For the raw-distance ANOVA model, I checked normality, constant variance, and independence using visual diagnostics. Normality looked reasonable because the Q-Q residual plot stayed close to the line with only mild tail departures, and constant variance looked acceptable because the residual spread was fairly similar across fitted values without a strong funnel shape. The residuals-versus-throw-order plot did not show a clear run-order trend, so independence looked reasonable as well.
op <- par(mfrow = c(1, 2))
plot(i.lm, which = 1)
plot(i.lm, which = 2)
par(op)
plot(d.df$od, resid(i.lm),
main = "Paper Airplane ANOVA Residuals by Throw Order",
xlab = "Throw order", ylab = "Residual (inches)",
pch = 16)
abline(h = 0, lty = 2)
Because the treatment counts are uneven across cells, Type III sums of squares are the better choice here. That lets each effect be tested after accounting for the others instead of letting the order of entry steer the result. None of the three F-tests reached the 0.05 level: paper weight \(F(1, 54) = 2.94\), \(p = 0.092\); fold design \(F(2, 54) = 0.77\), \(p = 0.469\); and the interaction \(F(2, 54) = 1.43\), \(p = 0.248\).
i.lm <- lm(y ~ wt * pl, data = d.df)
i.a3 <- as.data.frame(car::Anova(i.lm, type = 3))
i.a3$term <- rownames(i.a3)
rownames(i.a3) <- NULL
i.a3 <- i.a3 |>
dplyr::select(term, `Sum Sq`, Df, `F value`, `Pr(>F)`)

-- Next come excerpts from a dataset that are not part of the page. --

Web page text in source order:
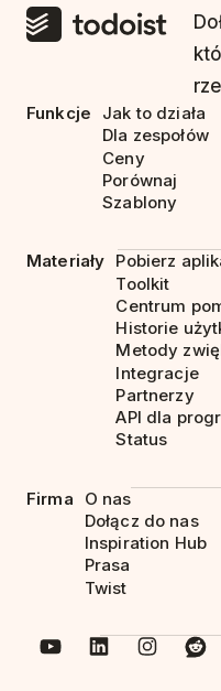
Funkcje
Jak to działa
Dla zespołów
Ceny
Porównaj
Szablony
Materiały Pobierz
Toolkit
Centrum
Historie
Metody
Integracje
Partnerzy
API dla
Status
Firma
O nas
Dołącz do nas
Inspiration Hub
Prasa
Twist

kable(i.a3, digits = 3, col.names = c("Term", "Sum Sq", "Df", "F", "p")) |>
kable_styling(full_width = TRUE)
| Term | Sum Sq | Df | F | p |
|---|---|---|---|---|
| (Intercept) | 1638876.328 | 1 | 2433.686 | 0.000 |
| wt | 1978.809 | 1 | 2.938 | 0.092 |
| pl | 1033.598 | 2 | 0.767 | 0.469 |
| wt:pl | 1926.535 | 2 | 1.430 | 0.248 |
| Residuals | 36364.312 | 54 | NA | NA |
Because the overall ANOVA tests were not significant at \(\alpha = 0.05\), I did not run pairwise contrasts. Skipping post-hoc comparisons here keeps the interpretation honest and avoids over-interpreting noise when there is not enough evidence of a mean difference in the first place.
The practical question people may still ask is which setup looked best even if nothing was significant. On raw means alone, Light paper with the Lift Off fold landed farthest on average, but the within-group variation was large enough that this edge did not hold up as a reliable difference.
In this dataset, neither paper weight, fold style, nor their interaction showed a statistically clear effect on flight distance. The study still gives a useful and upbeat starting point, and the next round would be stronger with tighter control of throwing mechanics, equal replication in every cell, and possibly more trials so small real differences are easier to spot.